Fine or Jail Term Ordered To Make Bootleg Buyer Talk
Reveal Rum Source or Else, is New Rule of Police Court
2 Wilkie Nabbed Are Among First 'Victims'

Unless they tell where they bought it, drinkers of bootleg liquor arrested by Camden police henceforth will receive the full penalty of $200 fine or 90 days in jail, Police Judge Lewis Liberman decided yesterday.

The new policy of getting to the bootleg seller through the bootleg drinker was announced by Judge Liberman when he imposed maximum sentences on two men arrested by Acting Detective John V. Wilkie at Eighth and Cooper streets last night.

The men were Albert Waite, 29, of 916 Pearl street, and John Barrett, 34, of 237 North Eighth street. In the latter's pocket, Wilkie said he found a half pint of "white mule."

Barrett refused to tell Wilkie where he brought it, so in a pre-hearing conference with Judge Liberman and Court Clerk Edward Smith, it was decided to give Waite and Barrett, originally arrested as just drunk and disorderly, a trial on the more serious charge of possessing illicit liquor.
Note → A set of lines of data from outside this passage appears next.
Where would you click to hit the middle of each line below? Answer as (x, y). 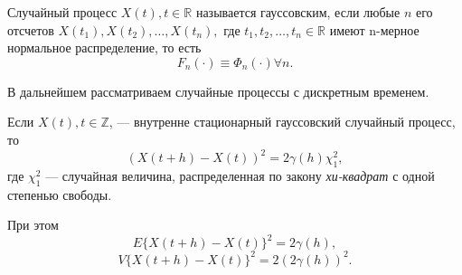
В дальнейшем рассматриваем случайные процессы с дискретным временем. (218, 91)
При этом (33, 225)
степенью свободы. (60, 194)
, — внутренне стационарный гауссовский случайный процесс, (282, 122)
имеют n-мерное (374, 29)
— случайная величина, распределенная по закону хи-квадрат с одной (240, 175)
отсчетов (31, 29)
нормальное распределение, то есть (104, 47)
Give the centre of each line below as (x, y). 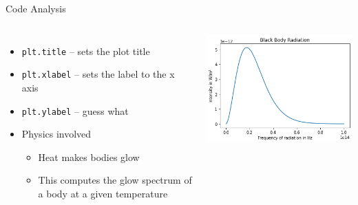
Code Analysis (36, 8)
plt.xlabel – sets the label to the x (98, 74)
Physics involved (56, 134)
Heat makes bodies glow (89, 157)
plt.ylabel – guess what (75, 110)
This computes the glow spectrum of (115, 180)
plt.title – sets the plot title (86, 51)
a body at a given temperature (103, 193)

If Barrett gets a change of heart and names the seller, his sentence later will be suspended, said the judge.

"This is a fine idea to make the purchasers of illegal whiskey tell where they got the stuff," said the judge. "There will be mighty few willing to pay $200 or spend three months in jail rather than tell on a speakeasy. 

Camden Courier-Post - February 17, 1936

Ex-Marine Was in City Hall Basement Aiding Pals on Bonus Data 

A former U. S. marine who spent a week in the basement of city hall helping veterans make out their bonus applications while police searched throughout the city for him, was arrested by Acting Detective John V. Wilkie Saturday night.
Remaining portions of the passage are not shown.